Excerpts from a dataset

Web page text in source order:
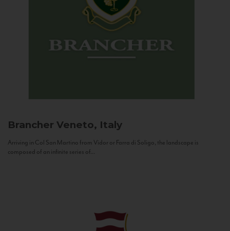
Brancher Veneto, Italy
Arriving in Col San Martino from Vidor or Farra di Soligo, the landscape is
composed of an infinite series of...
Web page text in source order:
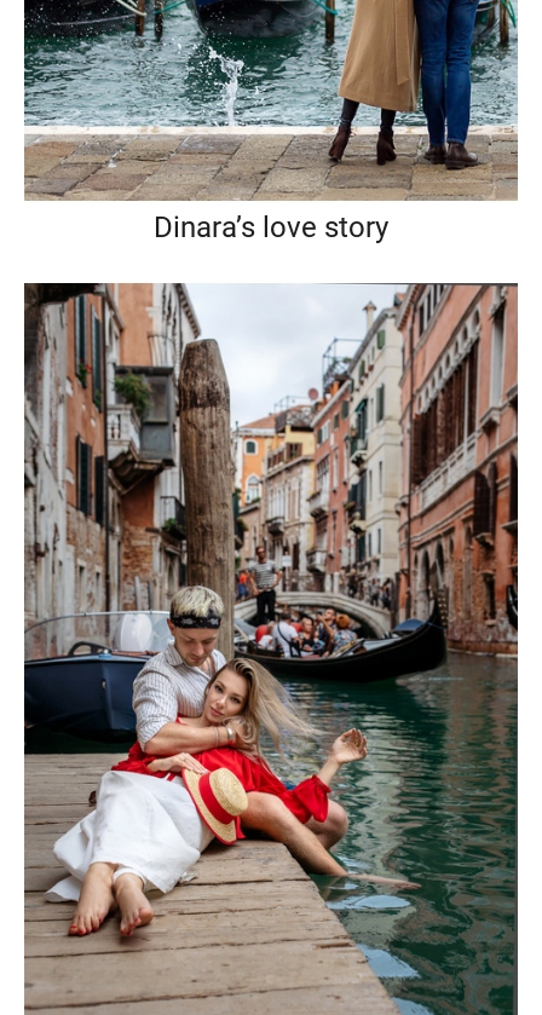
Dinara’s love story
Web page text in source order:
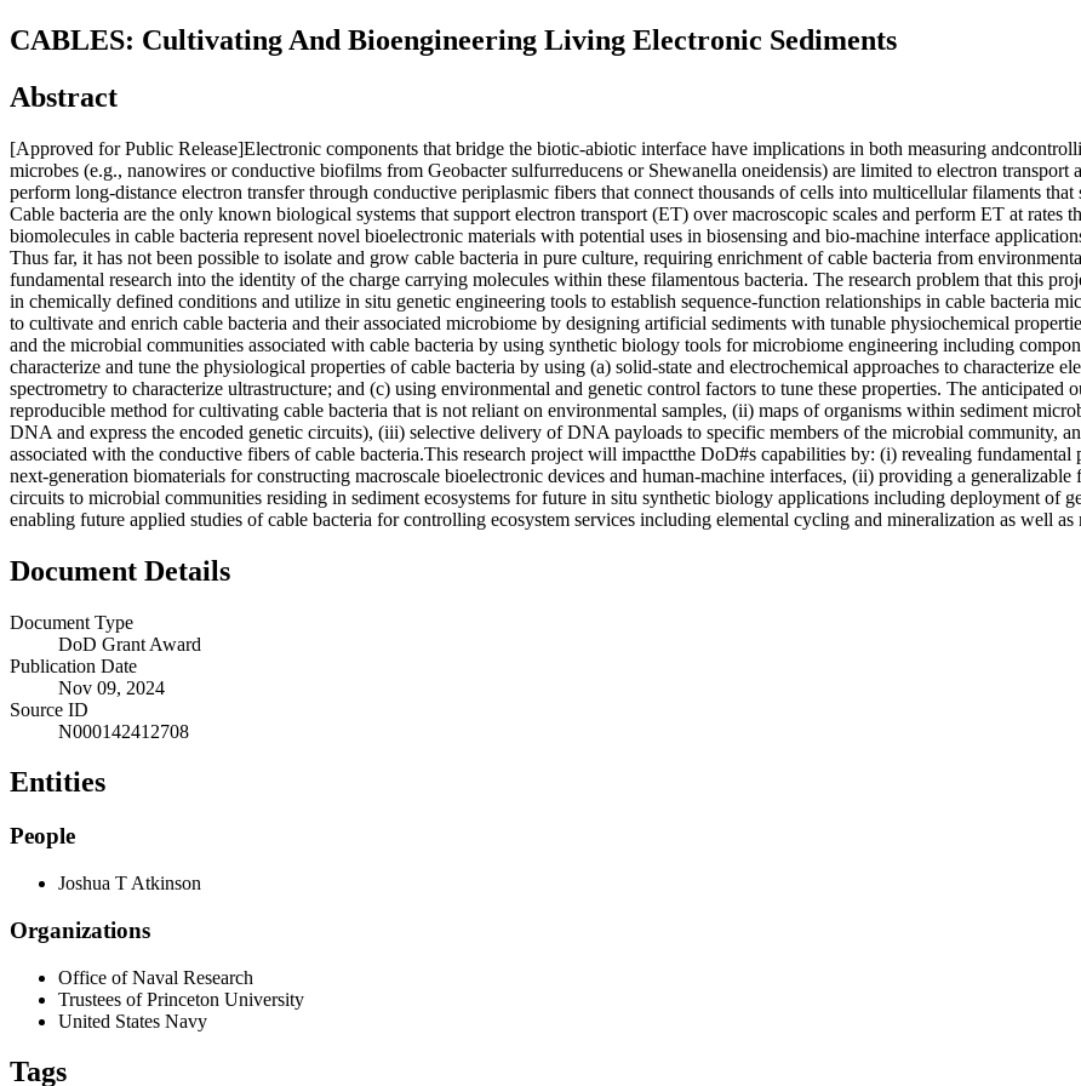
CABLES: Cultivating And Bioengineering Living Electronic Sediments
Abstract
[Approved for Public Release]Electronic components that bridge the biotic-abiotic interface have implications in both measuring
microbes (e.g., nanowires or conductive biofilms from Geobacter sulfurreducens or Shewanella oneidensis) are limited to electron transport
perform long-distance electron transfer through conductive periplasmic fibers that connect thousands of cells into multicellular filaments
Cable bacteria are the only known biological systems that support electron transport (ET) over macroscopic scales and perform ET at rates
biomolecules in cable bacteria represent novel bioelectronic materials with potential uses in biosensing and bio-machine interface
Thus far, it has not been possible to isolate and grow cable bacteria in pure culture, requiring enrichment of cable bacteria from
fundamental research into the identity of the charge carrying molecules within these filamentous bacteria. The research problem that this
in chemically defined conditions and utilize in situ genetic engineering tools to establish sequence-function relationships in cable bacteria
to cultivate and enrich cable bacteria and their associated microbiome by designing artificial sediments with tunable physiochemical
and the microbial communities associated with cable bacteria by using synthetic biology tools for microbiome engineering including
characterize and tune the physiological properties of cable bacteria by using (a) solid-state and electrochemical approaches to characterize
spectrometry to characterize ultrastructure; and (c) using environmental and genetic control factors to tune these properties. The anticipated
reproducible method for cultivating cable bacteria that is not reliant on environmental samples, (ii) maps of organisms within sediment
DNA and express the encoded genetic circuits), (iii) selective delivery of DNA payloads to specific members of the microbial community,
associated with the conductive fibers of cable bacteria.This research project will impactthe DoD#s capabilities by: (i) revealing
next-generation biomaterials for constructing macroscale bioelectronic devices and human-machine interfaces, (ii) providing a
circuits to microbial communities residing in sediment ecosystems for future in situ synthetic biology applications including deployment of
enabling future applied studies of cable bacteria for controlling ecosystem services including elemental cycling and mineralization as well
Document Details
Document Type
DoD Grant Award
Publication Date
Nov 09, 2024
Source ID
N000142412708
Entities
People
Joshua T Atkinson
Organizations
Office of Naval Research
Trustees of Princeton University
United States Navy
Tags
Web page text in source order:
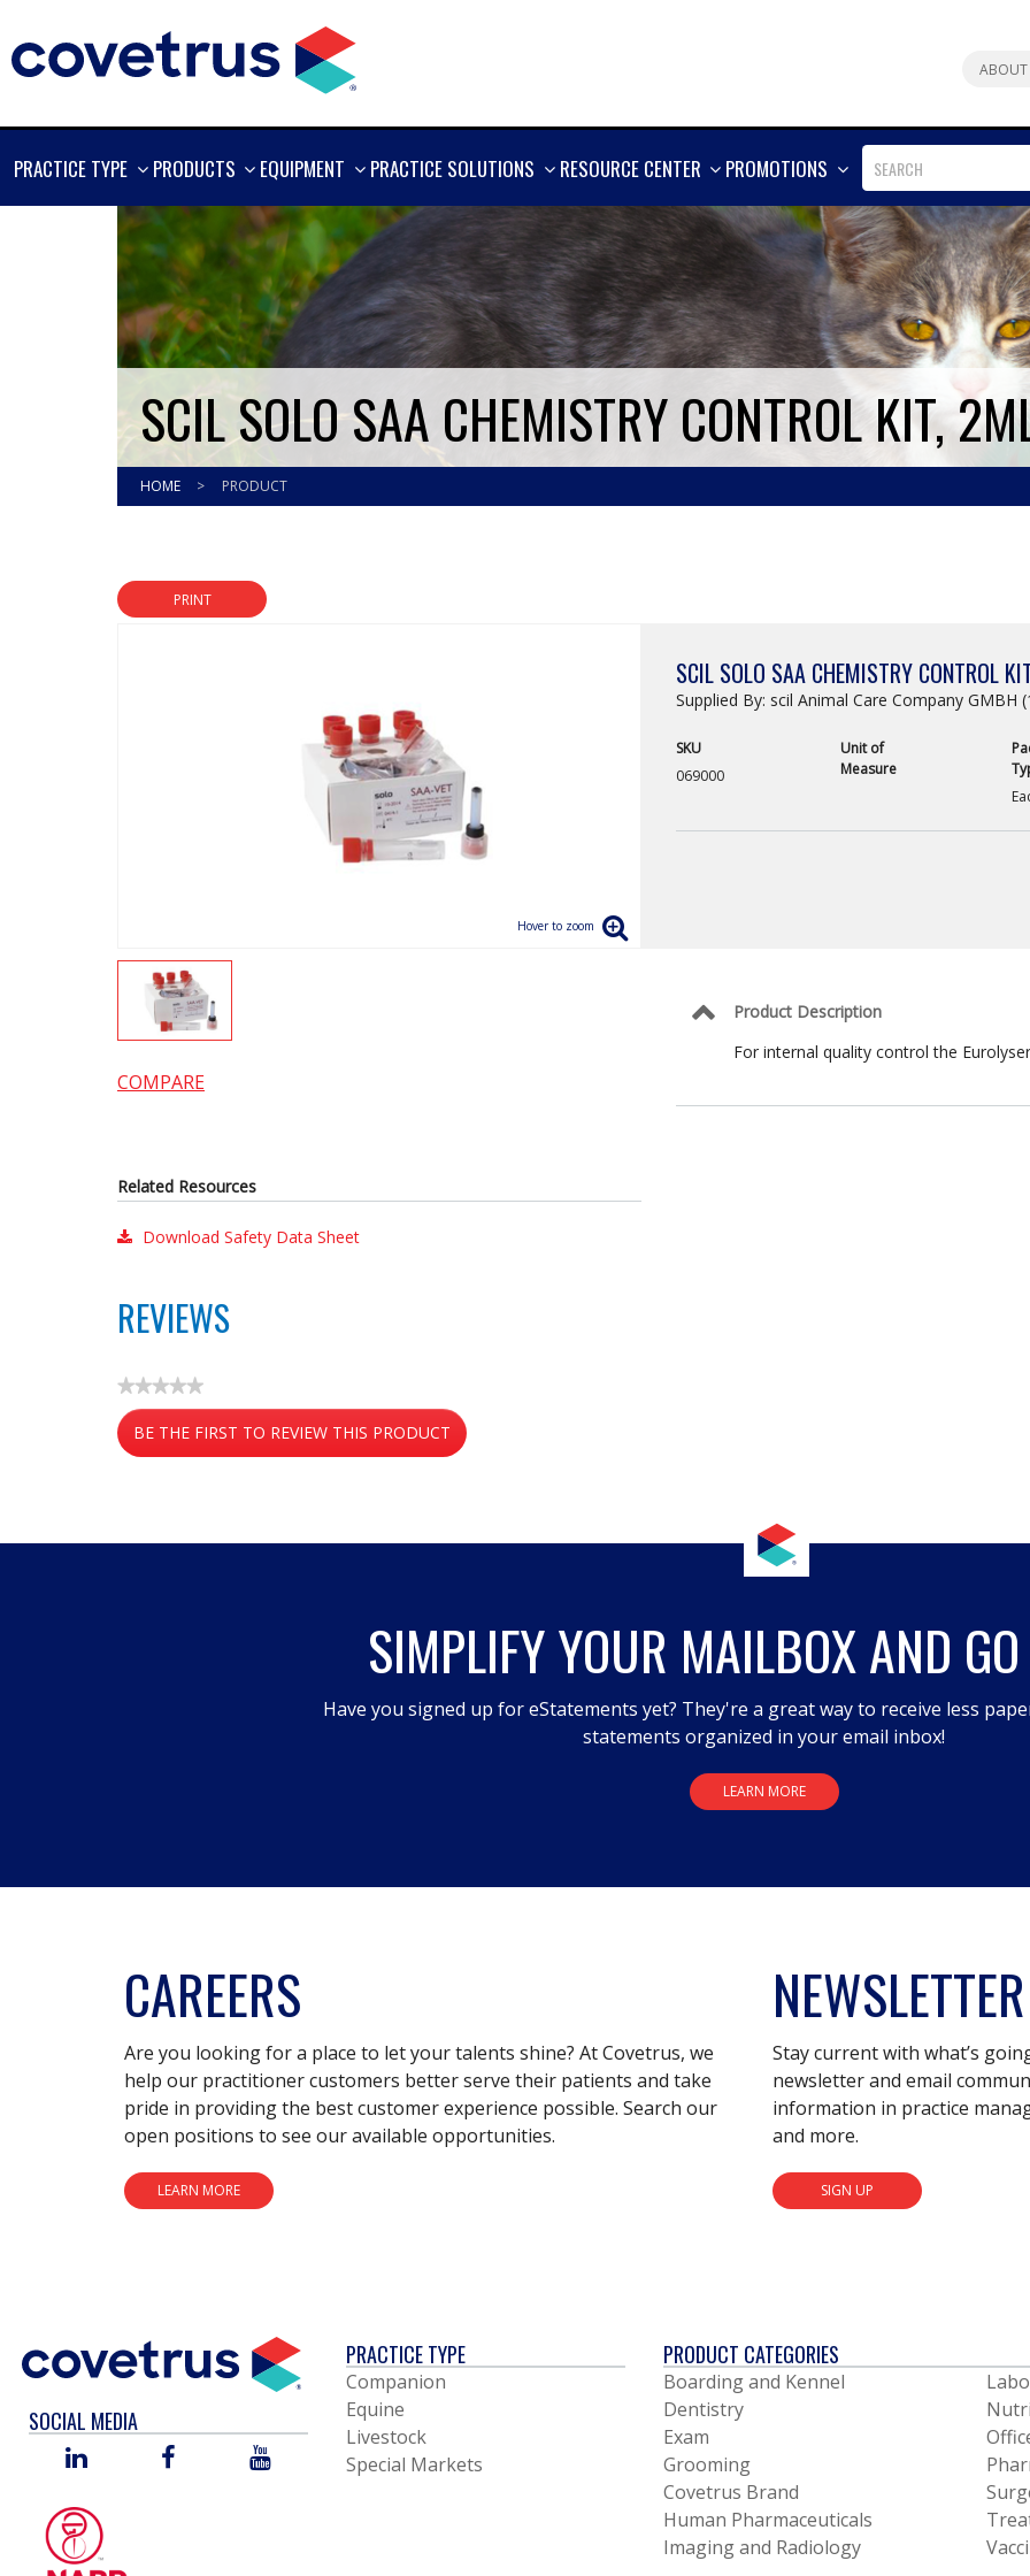
ABOUT
PRACTICE TYPE
SHOW
PRODUCTS
SHOW
EQUIPMENT
SHOW
PRACTICE SOLUTIONS
SHOW
RESOURCE CENTER
SHOW
PROMOTIONS
SHOW
MORE
SCIL SOLO SAA CHEMISTRY CONTROL KIT,
HOME > PRODUCT
PRINT
SCIL SOLO SAA CHEMISTRY CONTROL
Supplied By: scil Animal Care Company GMBH
SKU
069000
Unit of
Measure
Product Description
For internal quality control the
COMPARE
Related Resources
Download Safety Data Sheet
REVIEWS
★★★★★
No
rating
value
BE THE FIRST TO REVIEW THIS PRODUCT
SIMPLIFY YOUR MAILBOX AND GO
Have you signed up for eStatements yet? They're a great way to receive less
statements organized in your email inbox!
LEARN MORE
CAREERS
Are you looking for a place to let your talents shine? At Covetrus, we
help our practitioner customers better serve their patients and take
pride in providing the best customer experience possible. Search our
open positions to see our available opportunities.
LEARN MORE
NEWSLETTER
Stay current with what’s
newsletter and email
information in practice
and more.
SIGN UP
SOCIAL MEDIA
LINKED
FACEBOOK YOU
PRACTICE TYPE
Companion
Equine
Livestock
Special Markets
PRODUCT CATEGORIES
Boarding and Kennel
Dentistry
Exam
Grooming
Covetrus Brand
Human Pharmaceuticals
Imaging and Radiology
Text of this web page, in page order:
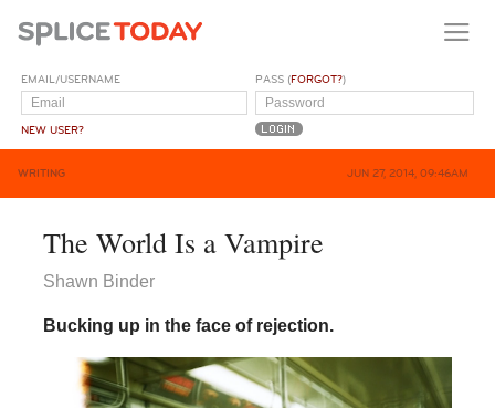
EMAIL/USERNAME
NEW USER?
PASS (FORGOT?)
WRITING JUN 27, 2014, 09:46AM
The World Is a Vampire
Shawn Binder
Bucking up in the face of rejection.
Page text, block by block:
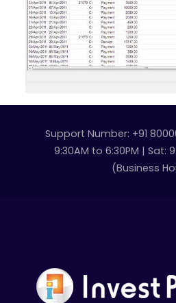
Support Number: +91
9:30AM to 6:30PM | Sat:
(Business
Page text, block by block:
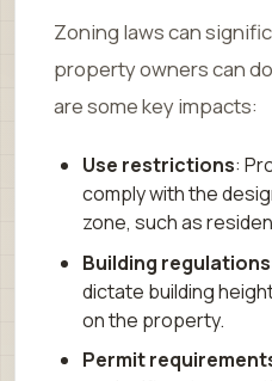
Zoning laws can
property owners can
are some key impacts:
Use restrictions:
comply with the
zone, such as
Building regulations
dictate building
on the property.
Permit
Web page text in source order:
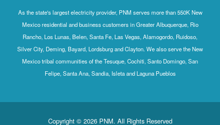
As the state's largest electricity provider, PNM serves more than 550K New
Mexico residential and business customers in Greater Albuquerque, Rio
Rancho, Los Lunas, Belen, Santa Fe, Las Vegas, Alamogordo, Ruidoso,
Silver City, Deming, Bayard, Lordsburg and Clayton. We also serve the New
Mexico tribal communities of the Tesuque, Cochiti, Santo Domingo, San
Felipe, Santa Ana, Sandia, Isleta and Laguna Pueblos
Copyright © 2026 PNM. All Rights Reserved

• **Work order**
Drop the images; return the entries above exactly as they appear.

• **Result of the task**
Web page text in source order:
Brancher Veneto, Italy
Arriving in Col San Martino from Vidor or Farra di Soligo, the landscape is
composed of an infinite series of...
Web page text in source order:
Dinara’s love story
Web page text in source order:
CABLES: Cultivating And Bioengineering Living Electronic Sediments
Abstract
[Approved for Public Release]Electronic components that bridge the biotic-abiotic interface have implications in both measuring
microbes (e.g., nanowires or conductive biofilms from Geobacter sulfurreducens or Shewanella oneidensis) are limited to electron transport
perform long-distance electron transfer through conductive periplasmic fibers that connect thousands of cells into multicellular filaments
Cable bacteria are the only known biological systems that support electron transport (ET) over macroscopic scales and perform ET at rates
biomolecules in cable bacteria represent novel bioelectronic materials with potential uses in biosensing and bio-machine interface
Thus far, it has not been possible to isolate and grow cable bacteria in pure culture, requiring enrichment of cable bacteria from
fundamental research into the identity of the charge carrying molecules within these filamentous bacteria. The research problem that this
in chemically defined conditions and utilize in situ genetic engineering tools to establish sequence-function relationships in cable bacteria
to cultivate and enrich cable bacteria and their associated microbiome by designing artificial sediments with tunable physiochemical
and the microbial communities associated with cable bacteria by using synthetic biology tools for microbiome engineering including
characterize and tune the physiological properties of cable bacteria by using (a) solid-state and electrochemical approaches to characterize
spectrometry to characterize ultrastructure; and (c) using environmental and genetic control factors to tune these properties. The anticipated
reproducible method for cultivating cable bacteria that is not reliant on environmental samples, (ii) maps of organisms within sediment
DNA and express the encoded genetic circuits), (iii) selective delivery of DNA payloads to specific members of the microbial community,
associated with the conductive fibers of cable bacteria.This research project will impactthe DoD#s capabilities by: (i) revealing
next-generation biomaterials for constructing macroscale bioelectronic devices and human-machine interfaces, (ii) providing a
circuits to microbial communities residing in sediment ecosystems for future in situ synthetic biology applications including deployment of
enabling future applied studies of cable bacteria for controlling ecosystem services including elemental cycling and mineralization as well
Document Details
Document Type
DoD Grant Award
Publication Date
Nov 09, 2024
Source ID
N000142412708
Entities
People
Joshua T Atkinson
Organizations
Office of Naval Research
Trustees of Princeton University
United States Navy
Tags
Web page text in source order:
ABOUT
PRACTICE TYPE
SHOW
PRODUCTS
SHOW
EQUIPMENT
SHOW
PRACTICE SOLUTIONS
SHOW
RESOURCE CENTER
SHOW
PROMOTIONS
SHOW
MORE
SCIL SOLO SAA CHEMISTRY CONTROL KIT,
HOME > PRODUCT
PRINT
SCIL SOLO SAA CHEMISTRY CONTROL
Supplied By: scil Animal Care Company GMBH
SKU
069000
Unit of
Measure
Product Description
For internal quality control the
COMPARE
Related Resources
Download Safety Data Sheet
REVIEWS
★★★★★
No
rating
value
BE THE FIRST TO REVIEW THIS PRODUCT
SIMPLIFY YOUR MAILBOX AND GO
Have you signed up for eStatements yet? They're a great way to receive less
statements organized in your email inbox!
LEARN MORE
CAREERS
Are you looking for a place to let your talents shine? At Covetrus, we
help our practitioner customers better serve their patients and take
pride in providing the best customer experience possible. Search our
open positions to see our available opportunities.
LEARN MORE
NEWSLETTER
Stay current with what’s
newsletter and email
information in practice
and more.
SIGN UP
SOCIAL MEDIA
LINKED
FACEBOOK YOU
PRACTICE TYPE
Companion
Equine
Livestock
Special Markets
PRODUCT CATEGORIES
Boarding and Kennel
Dentistry
Exam
Grooming
Covetrus Brand
Human Pharmaceuticals
Imaging and Radiology
Text of this web page, in page order:
EMAIL/USERNAME
NEW USER?
PASS (FORGOT?)
WRITING JUN 27, 2014, 09:46AM
The World Is a Vampire
Shawn Binder
Bucking up in the face of rejection.
Page text, block by block:
Support Number: +91
9:30AM to 6:30PM | Sat:
(Business
Page text, block by block:
Zoning laws can
property owners can
are some key impacts:
Use restrictions:
comply with the
zone, such as
Building regulations
dictate building
on the property.
Permit
Web page text in source order:
As the state's largest electricity provider, PNM serves more than 550K New
Mexico residential and business customers in Greater Albuquerque, Rio
Rancho, Los Lunas, Belen, Santa Fe, Las Vegas, Alamogordo, Ruidoso,
Silver City, Deming, Bayard, Lordsburg and Clayton. We also serve the New
Mexico tribal communities of the Tesuque, Cochiti, Santo Domingo, San
Felipe, Santa Ana, Sandia, Isleta and Laguna Pueblos
Copyright © 2026 PNM. All Rights Reserved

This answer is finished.